Theme: Taking a gap year. Attitudes towards adventure and exploration.
Lexical area: Expeditions, adventurous pursuits and job related vocabulary.
Cross curricular links: Personal and Social Education, Geography.
Instructions for language assistants in italics
This lesson consists of a main text describing a 'gap year' and why people might take one. Task 4 has some short descriptions of gap year placements. It explores attitudes towards personal freedom and adventure and looks briefly at the spirit of adventure of British explorers and young people in Britain today.
- For lower levels find some pictures of young people involved in conservation and community work projects. If you had a gap year bring along your photos which will be of interest to all levels. Try to have a map of the World available so you can locate the countries mentioned in this lesson. If you think students might need quick revision of countries around the world start with a blank black and white map, list the countries on the board and give pairs or groups a time limit to complete the names on the map.

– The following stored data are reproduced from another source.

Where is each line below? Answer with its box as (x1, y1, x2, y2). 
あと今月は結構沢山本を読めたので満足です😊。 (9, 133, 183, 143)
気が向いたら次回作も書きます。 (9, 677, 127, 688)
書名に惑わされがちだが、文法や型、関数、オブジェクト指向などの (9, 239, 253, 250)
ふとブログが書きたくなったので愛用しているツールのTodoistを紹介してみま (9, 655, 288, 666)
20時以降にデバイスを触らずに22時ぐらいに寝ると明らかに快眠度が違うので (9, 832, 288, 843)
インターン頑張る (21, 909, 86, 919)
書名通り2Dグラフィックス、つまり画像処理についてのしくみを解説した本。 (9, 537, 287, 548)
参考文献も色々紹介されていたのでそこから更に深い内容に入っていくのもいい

This would be a good warmer. They could then mark on the map where they think Shackleton went (Task 1) and where they would like to go.

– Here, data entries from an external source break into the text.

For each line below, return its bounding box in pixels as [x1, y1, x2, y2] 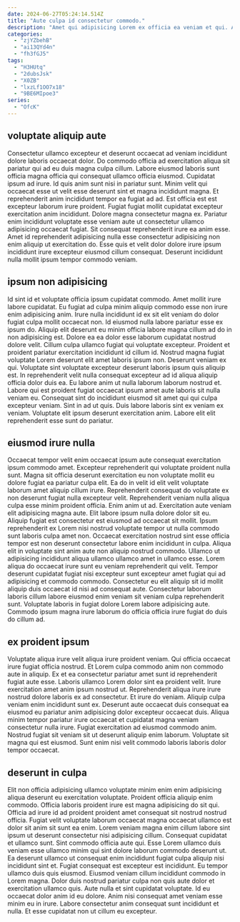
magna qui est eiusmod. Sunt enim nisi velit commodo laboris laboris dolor [7, 738, 226, 747]
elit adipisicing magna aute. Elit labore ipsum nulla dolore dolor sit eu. [7, 508, 211, 518]
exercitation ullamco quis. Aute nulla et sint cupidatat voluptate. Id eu [7, 883, 211, 893]
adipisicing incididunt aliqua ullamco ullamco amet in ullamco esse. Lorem [7, 554, 225, 563]
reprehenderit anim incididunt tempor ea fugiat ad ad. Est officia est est [7, 194, 218, 203]
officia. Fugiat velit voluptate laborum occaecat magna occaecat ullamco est [7, 816, 232, 824]
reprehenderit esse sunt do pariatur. [7, 416, 114, 425]
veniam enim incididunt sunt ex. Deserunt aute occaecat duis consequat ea [7, 701, 229, 709]

1. Applying for an expedition - A myth
This task will help you introduce the idea of adventure and look at vocabulary like adventurous, dangerous, challenging, cautious etc.
- Read the advert and explain anything that needs clarification. For a lower level class ask the class what the person going there would gain, certainly not money .With a higher level you could discuss in more detail what might motivate explorers to climb mountains, put themselves in danger or set sail for new places.
- Ask pairs to try and answer the questions and quickly run through their response.
- Ask if they know about any British explorers or recent expeditions. Expeditions to the Moon require a similar 'spirit of adventure'. Ask if they know anyone who is this type of person.
- Ask about fears or phobias. There would be intense cold and darkness during Shackleton's expedition.
- Ask if they have any things they dislike: intense heat, snakes, mosquitoes, spiders…
- More details on Shackleton can be found in the web links for polar exploration. There is no copy of the original advert and the tale remains one of the many myths surrounding the expeditions of that time.
- Get a show of hands to see how many in your class would go with Shackleton.
Task 1 Applying for an expedition - A myth
Read this advert which was placed in a British newspaper by the explorer Ernest Shackleton at the turn of the last century.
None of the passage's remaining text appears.